羅封這番話確實是個大殺器,就連一直對夏若飛很有信心的洛清風都不禁開始有些忐忑了。
同時他這話也給一些本就沖著《琳瑯真解》而來的修士一顆定心丸——手抄本也許會有問題,甚至故意出現錯漏,但來自古修遺跡的典籍因為材質特殊,如今修煉界基本上無法偽造,所以如果羅封親口承諾可以到靈鷲山去與原本對照進行核對,那就幾乎不會有問題了。
這也讓這部分想要購買《琳瑯真解》的修煉者心中的天平開始向靈鷲山傾斜了。
本身摘星宗就在剛剛和靈鷲山發生了沖突,現在突然同樣拿出了《琳瑯真解》和靈鷲山打擂臺,動機就很值得懷疑了。

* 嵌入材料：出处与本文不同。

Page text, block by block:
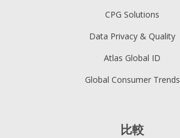
CPG Solutions
Data Privacy & Quality
Atlas Global ID
Global Consumer Trends
比較
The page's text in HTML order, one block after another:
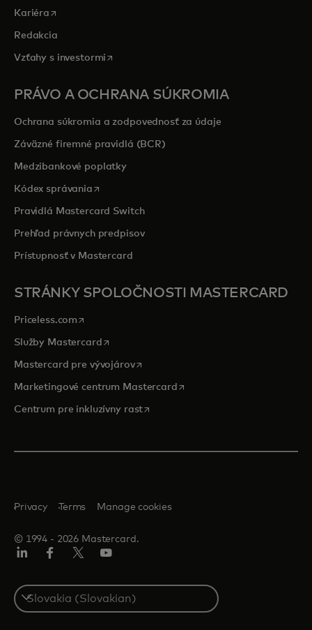
Kariéra opens in a new tab
Redakcia
Vzťahy s investormi opens in a new tab
PRÁVO A OCHRANA SÚKROMIA
Ochrana súkromia a zodpovednosť za údaje
Záväzné firemné pravidlá (BCR)
Medzibankové poplatky
Kódex správaniaopens in a new tab
Pravidlá Mastercard Switch
Prehľad právnych predpisov
Prístupnosť v Mastercard
STRÁNKY SPOLOČNOSTI MASTERCARD
Priceless.com opens in a new tab
Služby Mastercardopens in a new tab
Mastercard pre vývojárovopens in a new tab
Marketingové centrum Mastercardopens in a new tab
Centrum pre inkluzívny rastopens in a new tab
© 1994 ‑ 2026 Mastercard.
Privacy Terms Manage cookies
Select
a
country
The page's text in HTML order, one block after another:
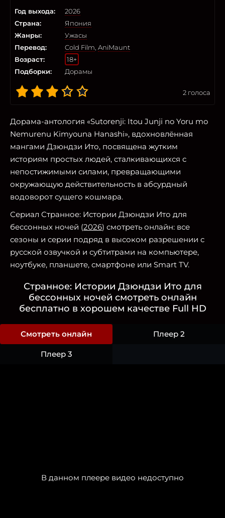
Год выхода:
2026
Страна:
Япония
Жанры:
Ужасы
Перевод:
Cold Film AniMaunt
Возраст:
18+
Подборки:
Дорамы
2 голоса
Дорама-антология «Sutorenji: Itou Junji no Yoru mo
Nemurenu Kimyouna Hanashi», вдохновлённая
мангами Дзюндзи Ито, посвящена жутким
историям простых людей, сталкивающихся с
непостижимыми силами, превращающими
окружающую действительность в абсурдный
водоворот сущего кошмара.
Сериал Странное: Истории Дзюндзи Ито для
бессонных ночей (2026) смотреть онлайн: все
сезоны и серии подряд в высоком разрешении с
русской озвучкой и субтитрами на компьютере,
ноутбуке, планшете, смартфоне или Smart TV.
Странное: Истории Дзюндзи Ито для
бессонных ночей смотреть онлайн
бесплатно в хорошем качестве Full HD
Смотреть онлайн Плеер 2
Плеер 3
В данном плеере видео недоступно
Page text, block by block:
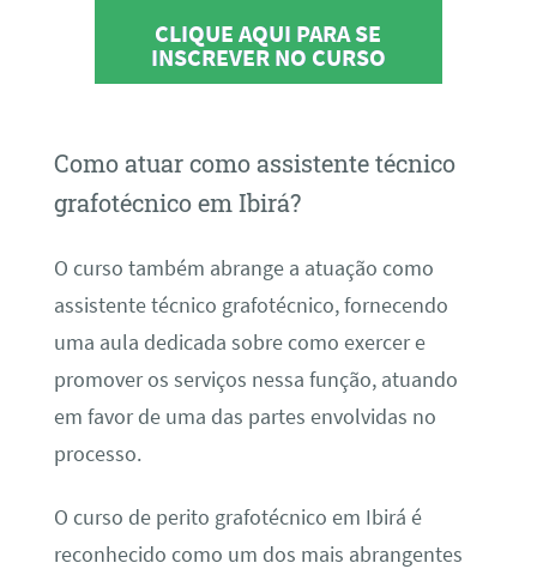
CLIQUE AQUI PARA SE
INSCREVER NO CURSO
Como atuar como assistente técnico
grafotécnico em Ibirá?
O curso também abrange a atuação como
assistente técnico grafotécnico, fornecendo
uma aula dedicada sobre como exercer e
promover os serviços nessa função, atuando
em favor de uma das partes envolvidas no
processo.
O curso de perito grafotécnico em Ibirá é
reconhecido como um dos mais abrangentes
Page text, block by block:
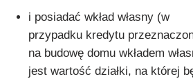
i posiadać wkład własny (w
przypadku kredytu
na budowę domu wkładem
jest wartość działki, na której
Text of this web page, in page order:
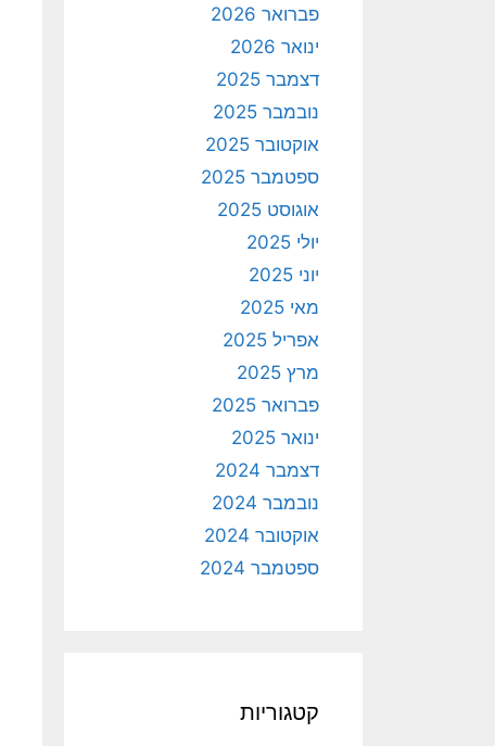
פברואר 2026
ינואר 2026
דצמבר 2025
נובמבר 2025
אוקטובר 2025
ספטמבר 2025
אוגוסט 2025
יולי 2025
יוני 2025
מאי 2025
אפריל 2025
מרץ 2025
פברואר 2025
ינואר 2025
דצמבר 2024
נובמבר 2024
אוקטובר 2024
ספטמבר 2024
קטגוריות

如果摘星宗所謂的《琳瑯真解》根本就是胡編亂造瞎寫一通,也許靈石不至于被騙走,還能原封不動退回來,但他們就失去了競爭真正的《琳瑯真解》的機會。
就連夏若飛自己,都對羅封的應變能力暗暗佩服。
不過他早有定計,所以也并不慌亂。
等羅封說完之后,夏若飛才不慌不忙地笑了笑,說道:“羅長老果然是有備而來啊!不過我們既然敢提交這份手抄本拍賣,自然也就敢對它的真實性負責!在這里我也可以代表摘星宗保證,如果我們的手抄本真實性有問題,我們不但退還所有靈石,而且愿意十倍賠償!”

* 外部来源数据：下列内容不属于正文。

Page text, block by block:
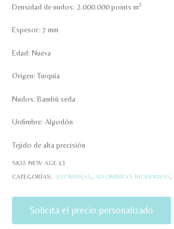
Densidad de nudos: 2.000.000 points m2
Espesor: 7 mm
Edad: Nueva
Origen: Turquía
Nudos: Bambú seda
Urdimbre: Algodón
Tejido de alta precisión
SKU: NEW AGE 13
CATEGORÍAS: ALFOMBRAS ALFOMBRAS MODERNAS
Solicita el precio personalizado
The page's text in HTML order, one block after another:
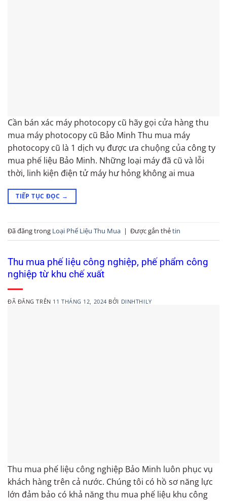
Cần bán xác máy photocopy cũ hãy gọi cửa hàng thu
mua máy photocopy cũ Bảo Minh Thu mua máy
photocopy cũ là 1 dịch vụ được ưa chuộng của công ty
mua phế liệu Bảo Minh. Những loại máy đã cũ và lỗi
thời, linh kiện điện tử máy hư hỏng không ai mua
TIẾP TỤC ĐỌC →
Đã đăng trong Loại Phế Liệu Thu Mua | Được gắn thẻtin
Thu mua phế liệu công nghiệp, phế phẩm công
nghiệp từ khu chế xuất
ĐÃ ĐĂNG TRÊN 11 THÁNG 12, 2024 BỞI DINHTHILY
Thu mua phế liệu công nghiệp Bảo Minh luôn phục vụ
khách hàng trên cả nước. Chúng tôi có hồ sơ năng lực
lớn đảm bảo có khả năng thu mua phế liệu khu công
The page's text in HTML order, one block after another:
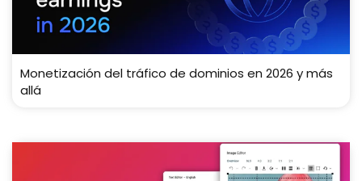
Monetización del tráfico de dominios en 2026 y más
allá
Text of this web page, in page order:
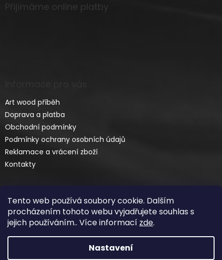
Tento web používá soubory cookie. Dalším
procházením tohoto webu vyjadřujete souhlas s
jejich používáním.. Více informací zde.
Nastavení
Přijímáme online platby
Art wood příběh
Doprava a platba
Obchodní podmínky
Podmínky ochrany osobních údajů
Reklamace a vrácení zboží
Kontakty
Vytvořil Shoptet

羅封呵呵一笑,說道:“空口白話誰都會說,可惜夏道友卻并沒有證明你們所謂《琳瑯真解》真實性的方法!莫非你們也有完整的第一卷第二卷原本,也可以給拍得你們手抄本的道友進行對照嗎?”
夏若飛淡淡地說道:“我們不提供原本對照,不過……”
聽到這話,羅封就已經長長地舒了一口氣,他覺得自己已經勝了這一局,不禁心情舒暢,哈哈一笑說道:“不過什么?我實在是想不出夏道友還有什么辦法證明你們手抄本的真實性!”
夏若飛臉上露出了一絲莫測的笑容,說道:“我當然有辦法證明!而且,我突然很有興趣與靈鷲山打個賭,就是不知道羅長老有沒有膽量奉陪啊!”